山里の妻を観てきた。

 きょう何を観るかは、一週間前には決めていました。ていうか、そこまで観るタイミングがなかったが故に、きょうはこのために空けるしかなかった。

 ……はずだったんですが、予定を変えました。

 ほんとーは次の週末か、来週中に鑑賞する映画の予習として、配信で1本押さえておくつもりだったのです。
 予定が狂った原因は、SMT Membersの無料クーポン。先月、コンセッションで買い物した際に当選したのですが、うかうかしてる間に期限が来週頭に迫ってきてしまった。当初の予定では今週末、ある新作を観るつもりで、松竹系ではない劇場での鑑賞は確定していたので、このクーポンを無駄にしないためには、ハシゴのスケジュールを組まねばならない。

 どうやっても、しっくり来る予定が組めない。

 時間的にはピッタリだけど移動の時間を考慮するとギリギリ、しかも、本命の作品が夜遅いので、これに合わせると、昼食からかなり長い時間、食事が摂れない。以前なら、劇場のフードで小腹をごまかして手を打つところですが、困ったことに現在、座席をすべて開放する代償として、どこの劇場もドリンク以外の販売を自粛している。
 で、さんざん悩んだ挙句、クーポンを捨てるつもりがないんなら、わざわざハシゴをするスケジュール自体を見直して、私のほうで都合のつけやすい木曜日にクーポンを使ってしまうしかない、と悟りました。ハシゴをしないで済むなら、時間や場所の選択肢が増え、観てみたい作品も網に入ってくる。で、あれこれ悩んで、観に行く作品を確定したわけです。
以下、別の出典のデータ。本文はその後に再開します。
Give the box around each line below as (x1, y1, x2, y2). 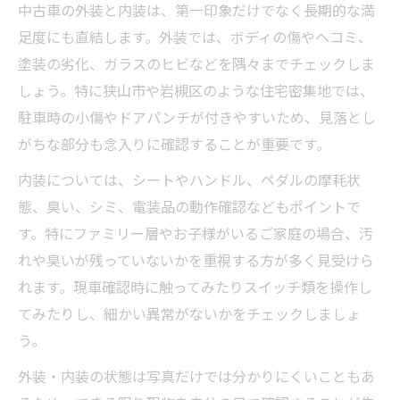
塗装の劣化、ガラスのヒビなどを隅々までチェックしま (18, 52, 375, 74)
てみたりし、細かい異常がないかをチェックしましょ (18, 302, 361, 324)
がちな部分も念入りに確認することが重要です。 (18, 132, 330, 154)
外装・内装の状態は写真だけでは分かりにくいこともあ (18, 364, 375, 387)
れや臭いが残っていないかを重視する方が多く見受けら (18, 248, 374, 271)
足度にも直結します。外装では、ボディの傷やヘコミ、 (18, 25, 372, 47)
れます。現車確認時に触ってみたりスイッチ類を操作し (18, 275, 372, 297)
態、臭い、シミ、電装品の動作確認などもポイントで (18, 195, 361, 217)
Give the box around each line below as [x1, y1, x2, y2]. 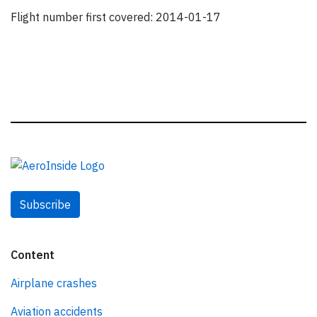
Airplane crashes [11, 276, 97, 290]
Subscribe [20, 197, 71, 212]
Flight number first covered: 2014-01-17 [11, 10, 221, 24]
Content [11, 248, 54, 262]
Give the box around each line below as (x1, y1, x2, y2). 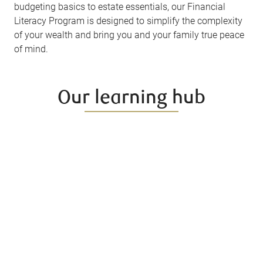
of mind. (14, 43, 49, 55)
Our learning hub (58, 89, 205, 109)
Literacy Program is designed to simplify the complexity (14, 15, 243, 26)
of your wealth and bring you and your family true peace (14, 29, 245, 41)
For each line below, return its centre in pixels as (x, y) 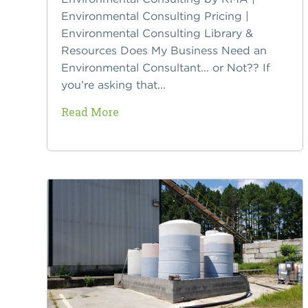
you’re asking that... (113, 85)
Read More (90, 112)
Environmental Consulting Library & (157, 33)
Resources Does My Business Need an (164, 51)
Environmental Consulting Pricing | (155, 16)
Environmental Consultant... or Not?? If (165, 68)
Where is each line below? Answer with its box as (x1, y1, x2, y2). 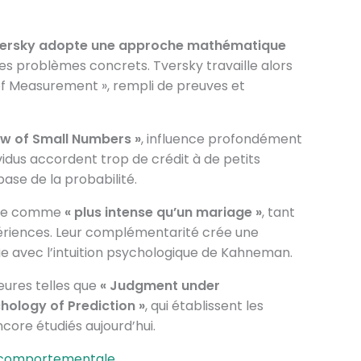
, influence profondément (140, 130, 302, 148)
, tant (261, 203, 295, 222)
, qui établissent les (144, 297, 263, 315)
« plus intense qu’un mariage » (64, 203, 262, 222)
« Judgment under (99, 276, 220, 295)
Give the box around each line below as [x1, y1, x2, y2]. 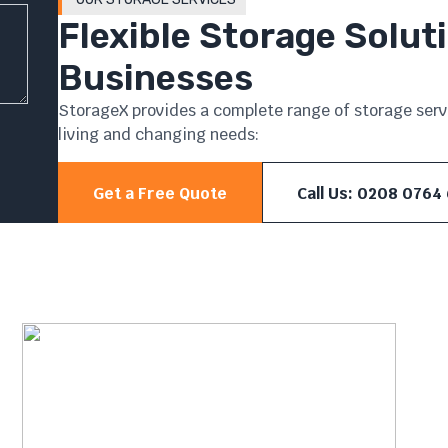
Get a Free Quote [92, 183, 227, 204]
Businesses [57, 57, 253, 99]
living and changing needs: [57, 124, 259, 145]
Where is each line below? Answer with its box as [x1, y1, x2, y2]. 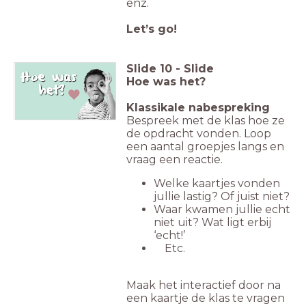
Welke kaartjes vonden [154, 177, 280, 191]
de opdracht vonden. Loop [126, 127, 271, 141]
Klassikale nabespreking [126, 101, 270, 115]
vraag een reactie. [126, 153, 223, 167]
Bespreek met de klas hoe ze [126, 114, 285, 128]
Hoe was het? [126, 75, 212, 89]
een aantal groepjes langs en [126, 140, 284, 154]
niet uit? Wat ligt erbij [154, 216, 271, 229]
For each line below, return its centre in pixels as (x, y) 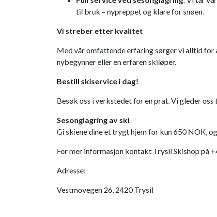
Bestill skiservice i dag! (98, 81)
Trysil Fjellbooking (90, 209)
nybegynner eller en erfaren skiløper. (116, 62)
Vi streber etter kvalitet (100, 31)
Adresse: (71, 170)
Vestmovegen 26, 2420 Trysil (105, 190)
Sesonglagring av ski (93, 120)
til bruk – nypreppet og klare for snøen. (140, 12)
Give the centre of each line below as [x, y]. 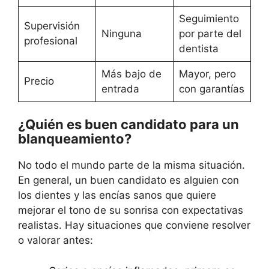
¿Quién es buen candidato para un [128, 124]
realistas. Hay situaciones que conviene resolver [134, 225]
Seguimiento [209, 18]
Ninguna [121, 33]
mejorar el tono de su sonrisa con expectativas [131, 210]
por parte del [210, 33]
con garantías [211, 89]
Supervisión [52, 26]
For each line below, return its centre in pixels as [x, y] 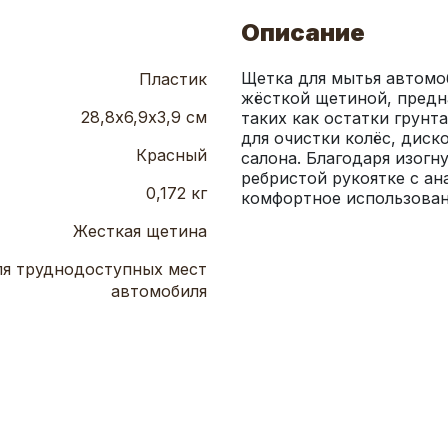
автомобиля [159, 291]
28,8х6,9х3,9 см [144, 117]
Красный [171, 155]
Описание [303, 33]
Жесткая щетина [140, 231]
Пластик [173, 79]
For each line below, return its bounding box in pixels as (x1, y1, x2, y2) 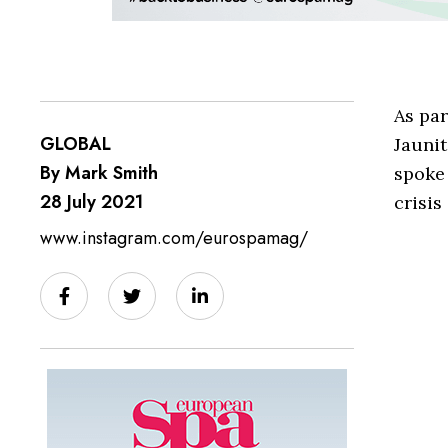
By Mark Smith (40, 160, 158, 186)
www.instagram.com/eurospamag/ (40, 225, 308, 251)
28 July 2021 (40, 189, 143, 215)
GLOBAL (40, 131, 111, 157)
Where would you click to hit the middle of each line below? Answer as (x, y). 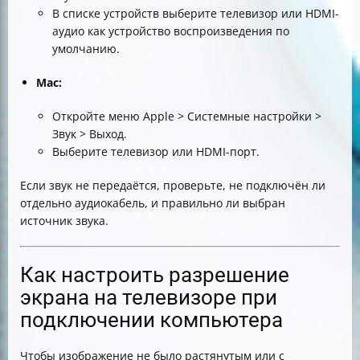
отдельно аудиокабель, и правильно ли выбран (153, 203)
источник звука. (64, 221)
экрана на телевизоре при (149, 297)
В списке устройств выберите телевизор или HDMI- (196, 13)
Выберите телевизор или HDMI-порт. (156, 151)
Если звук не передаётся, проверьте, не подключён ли (173, 185)
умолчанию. (86, 49)
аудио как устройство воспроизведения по (171, 31)
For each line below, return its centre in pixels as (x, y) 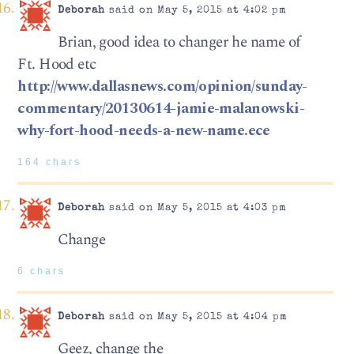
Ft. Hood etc (57, 64)
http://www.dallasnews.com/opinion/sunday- (162, 86)
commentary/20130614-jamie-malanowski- (161, 108)
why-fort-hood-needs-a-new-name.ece (144, 130)
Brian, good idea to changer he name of (179, 42)
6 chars (42, 271)
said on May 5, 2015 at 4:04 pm (196, 318)
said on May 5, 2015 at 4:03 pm (196, 209)
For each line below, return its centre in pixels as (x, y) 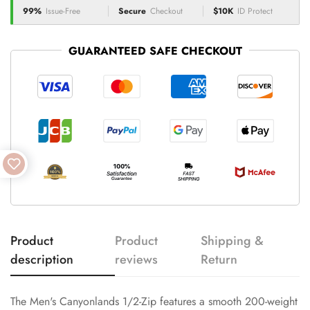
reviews (137, 259)
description (42, 259)
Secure (132, 11)
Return (219, 259)
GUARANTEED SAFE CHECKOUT (155, 51)
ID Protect (255, 11)
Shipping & (232, 240)
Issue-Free (63, 11)
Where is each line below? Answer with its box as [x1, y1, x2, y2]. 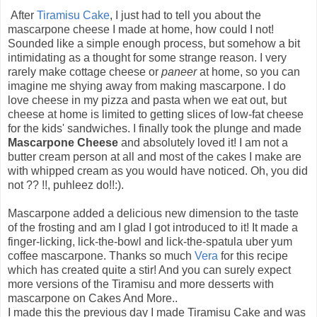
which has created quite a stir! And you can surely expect [8, 264, 291, 277]
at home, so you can [197, 66, 300, 79]
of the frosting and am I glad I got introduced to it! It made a [8, 221, 298, 234]
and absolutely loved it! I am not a [118, 137, 288, 149]
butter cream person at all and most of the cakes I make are [8, 151, 301, 163]
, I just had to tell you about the [110, 9, 261, 22]
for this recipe [218, 250, 288, 263]
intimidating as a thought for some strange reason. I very [8, 52, 287, 64]
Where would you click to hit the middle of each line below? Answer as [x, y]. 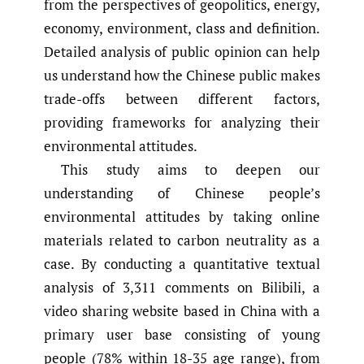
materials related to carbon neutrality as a [182, 240]
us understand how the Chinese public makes [182, 76]
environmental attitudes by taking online [182, 217]
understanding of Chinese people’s [182, 193]
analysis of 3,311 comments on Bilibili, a [182, 288]
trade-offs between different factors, [182, 99]
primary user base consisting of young [182, 335]
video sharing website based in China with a [182, 311]
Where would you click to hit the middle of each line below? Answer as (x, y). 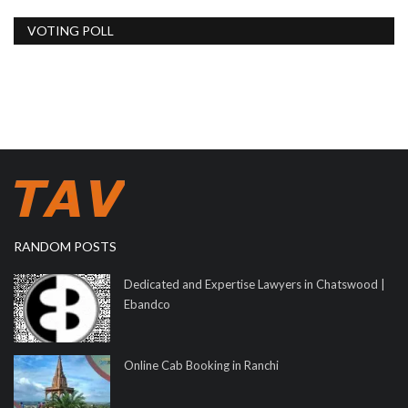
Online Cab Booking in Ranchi (201, 366)
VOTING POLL (71, 31)
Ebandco (147, 305)
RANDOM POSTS (65, 247)
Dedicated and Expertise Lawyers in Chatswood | (255, 285)
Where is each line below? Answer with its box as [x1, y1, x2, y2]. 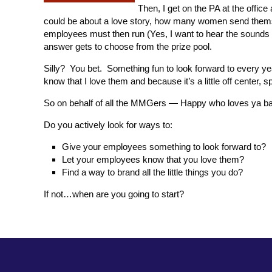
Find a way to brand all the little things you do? [62, 167, 243, 177]
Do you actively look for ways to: [44, 120, 172, 130]
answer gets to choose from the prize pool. [44, 41, 212, 52]
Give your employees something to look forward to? [62, 141, 266, 152]
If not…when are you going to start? [44, 189, 184, 199]
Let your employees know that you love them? [62, 154, 244, 165]
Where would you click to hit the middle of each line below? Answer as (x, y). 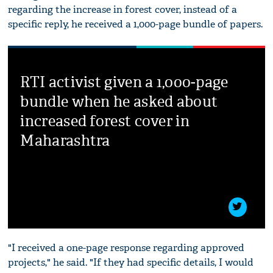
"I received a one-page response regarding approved (126, 247)
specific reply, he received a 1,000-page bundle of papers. (136, 24)
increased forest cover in (105, 121)
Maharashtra (65, 140)
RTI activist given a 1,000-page (124, 82)
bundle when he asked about (119, 101)
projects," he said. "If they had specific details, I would (131, 262)
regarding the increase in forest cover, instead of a (123, 9)
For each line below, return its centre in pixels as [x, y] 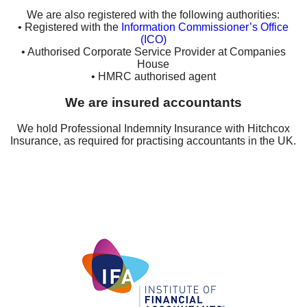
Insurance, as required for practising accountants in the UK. [153, 141]
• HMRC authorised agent [153, 77]
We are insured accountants [153, 103]
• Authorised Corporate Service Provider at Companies [153, 52]
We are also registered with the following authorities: [153, 15]
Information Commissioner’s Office [205, 27]
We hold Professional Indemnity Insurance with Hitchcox [153, 129]
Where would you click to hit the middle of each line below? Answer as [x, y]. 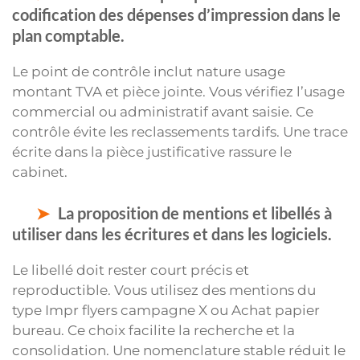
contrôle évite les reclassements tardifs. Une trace [180, 132]
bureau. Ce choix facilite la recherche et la [153, 330]
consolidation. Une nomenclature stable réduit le [179, 350]
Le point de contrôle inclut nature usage [149, 72]
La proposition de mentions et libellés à [195, 213]
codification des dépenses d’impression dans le [176, 15]
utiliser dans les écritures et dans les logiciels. [172, 233]
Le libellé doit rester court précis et [131, 270]
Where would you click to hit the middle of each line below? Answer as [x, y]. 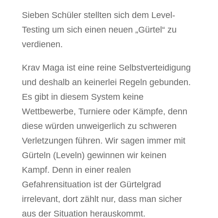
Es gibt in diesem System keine [82, 97]
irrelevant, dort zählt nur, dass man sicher [102, 199]
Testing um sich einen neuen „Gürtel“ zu [99, 29]
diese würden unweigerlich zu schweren [99, 126]
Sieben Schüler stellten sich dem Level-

 というわけで、午前中からやって来たのは新宿ピカデリー。例によって、いちばん近い駐車場は満車だったので、よく利用する方に移動する、というのを挟んだせいで到着がギリギリになってしまいましたが、予告篇も観られたので問題なし。
 無料クーポンにて鑑賞した本日の作品は、黒沢清監督がNHKにて制作したドラマを劇場用に再編集、ヴェネチア映画祭で銀獅子賞を獲得する快挙を成し遂げた1本、第二次世界大戦勃発前後の日本で、夫が抱えた秘密によって翻弄される妻の姿をクラシカルなタッチで描き出した歴史サスペンススパイの妻』(Bitters End配給)
 序盤はちょっと間延びした感があっていまいち乗り切れなかったんですが、高橋一生演じる夫が何をしているのか、が明かされるあたりから急速に緊迫感が増していき、終盤は惹き込まれてました。舞台も登場人物も決して多くないのに、そのなかで歴史を感じさせる要素をきっちり詰め込み、サスペンスを醸成する手際は素晴らしい。でもなんと言っても賞賛すべきは、タイトルロールと言える妻を演じた蒼井優でしょう。まさに昭和初期の、気苦労もなく生活している女性の鷹揚とした挙措を体現して、それが次第に変貌していくさまが巧い。そしてクライマックスの鬼気迫るひと幕は鑑賞後しばらく頭から離れません。文句なく名演。ぶっちゃけ、気にしつつもこれのためにあえて出かけるところまでは踏み出せずにいて、無料クーポンがなかったらスルーしていた可能性もあったんですが、観て良かった。実に面白かった。

 鑑賞後、またぞろ新しいラーメン店を開拓しようか、うろつきつつしばし悩んで、けっきょく3度目の訪問となる麵屋海神で、またぞろあら炊き辛塩らーめんのへしこ焼きおにぎりつきを注文してしまいました。こういうところが保守的。ただここは、食欲がいまいち、という気分でも入る食べやすさと、満足感がしっかり両立出来るので、体調に波がある私にはいちばん安心して選べるのです。少し歩けば五ノ神製作所もありますが、あちらは体調によっては胃に堪えるので……美味しいし、ときどき無性に食べたくもなるんですけど。